Date published: 11/3/2009

BY TIM HUBER

AP Business Writer

CHARLESTON, W.Va.

--The Obama administration says reversing a last-minute Bush-era surface mining regulation criticized as too friendly to coal companies is going to take at least another year.

The Office of Surface Mining Reclamation and Enforcement plans to start the process of replacing the regulation by mid-November and hopes to complete the job by early 2011, acting director Glenda Owens said in a court filing. The document popped up in a lawsuit aimed at overturning the Bush administration's stream buffer regulation, which was approved shortly before Obama took office.

The regulation rewrote rules adopted in 1983 by the Reagan administration that barred mining companies from dumping material removed from surface operations within 100 feet of streams if the disposal harmed water quality or quantity.

Instead, the revisions required mine operators to keep debris piles as small as possible, but allows them to skirt the buffer requirement if compliance is determined to be impossible.
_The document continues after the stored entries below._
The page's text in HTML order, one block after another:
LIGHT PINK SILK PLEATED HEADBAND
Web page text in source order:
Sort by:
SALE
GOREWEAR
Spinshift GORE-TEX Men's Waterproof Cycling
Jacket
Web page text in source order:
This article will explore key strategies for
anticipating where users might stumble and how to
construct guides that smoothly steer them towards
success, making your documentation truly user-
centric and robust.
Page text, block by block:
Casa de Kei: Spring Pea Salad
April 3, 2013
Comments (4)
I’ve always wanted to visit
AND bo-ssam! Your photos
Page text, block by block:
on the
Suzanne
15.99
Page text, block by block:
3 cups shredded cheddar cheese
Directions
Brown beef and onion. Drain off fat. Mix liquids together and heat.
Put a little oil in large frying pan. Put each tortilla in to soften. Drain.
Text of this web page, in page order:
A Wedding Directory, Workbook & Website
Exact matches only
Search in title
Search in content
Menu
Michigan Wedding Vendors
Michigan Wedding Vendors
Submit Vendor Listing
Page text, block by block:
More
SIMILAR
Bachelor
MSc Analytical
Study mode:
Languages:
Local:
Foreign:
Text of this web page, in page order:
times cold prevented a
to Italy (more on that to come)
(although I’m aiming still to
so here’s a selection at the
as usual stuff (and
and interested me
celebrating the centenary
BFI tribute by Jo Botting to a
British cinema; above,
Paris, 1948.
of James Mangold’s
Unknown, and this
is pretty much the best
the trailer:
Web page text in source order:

Disagreement over the regulation is at the heart of the ongoing fight over mountaintop removal coal mining in West Virginia, Kentucky and other parts of Appalachia.

Coal companies say the practice of blasting and scraping away ridges to expose multiple coal seams provides cheap electricity for millions and supports thousands of high-paying jobs. Environmental groups and other opponents contend the regulation allows coal companies to bury streams rather than buffer them.

And they argue that the Interior Department isn't acting quickly enough.

"The Department of the Interior is spinning its wheels," the Sierra Club's Mary Anne Hitt said in a statement. "Appalachia's mountains, streams and communities continue to be destroyed."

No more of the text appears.